I love water, and growing up, I would always visit the water, be it the Potomac River, or the streams behind our house in Newburyport, MA. No matter what I learn about water academically be it flow regimes, or hydrologic cycle, there is an ancient quality that Langobards and Celts incorporated into their art work that I feel deeply and profoundly - which can not be quantified. Understanding the essence of water is a challenge, you can’t hold it really, it either reflects or is transparent – becoming it’s surrounding, and then moves on. It is in the air around us and most of our bodies are water. I reckon that the quantity of water, as in the Potomac or the ocean causes the water in ourselves to realign with the pervasive currents that surround us. In my professional practice as well as my two and three dimensional art work, I attempt to honor that flux and dynamism I experience in the world, and to create a language to translate it to those around me. But there are times when that language is inadequate and it is best to let the images (moving and still) or the moment speak for itself as these "found" pieces do.
We recently installed a curtain drain on the north side of our barn to catch the surface flow that had been running under the barn and then erupting in our front yard in at times picturesque fountains during major rain storms that are becoming the norm for climate pattern around here – if you can say there is one. As a result, we created a new area of wetlands to replace the portion we filled to divert the water flow from under the barn.

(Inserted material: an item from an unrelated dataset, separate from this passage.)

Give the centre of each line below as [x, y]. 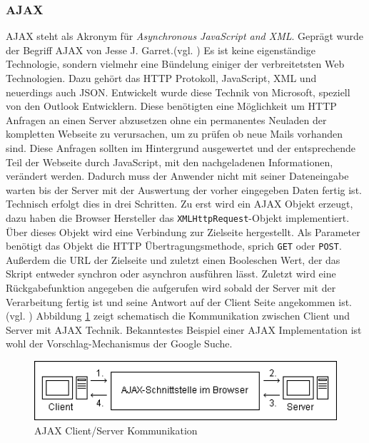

I created a conceptual planting plan for the area to supplement the wetland seed mix to suit the wet meadow ecological context and ensure that the replication is successful. The mix of plants Rose Mallow, Joe Pye Weed, Blue Flag Iris and Turtle head are all in the surrounding wetlands with the possible exception of the Mallow. These plants have important habitat value for all manner of creatures, and I am glad to have been able with this drainage project to have saved the barn from settling (or worse) and to have created another section of wetlands that can support the incredible diversity of wildlife that surrounds us through the wetland’s nutritive, water storage and aesthetic functions.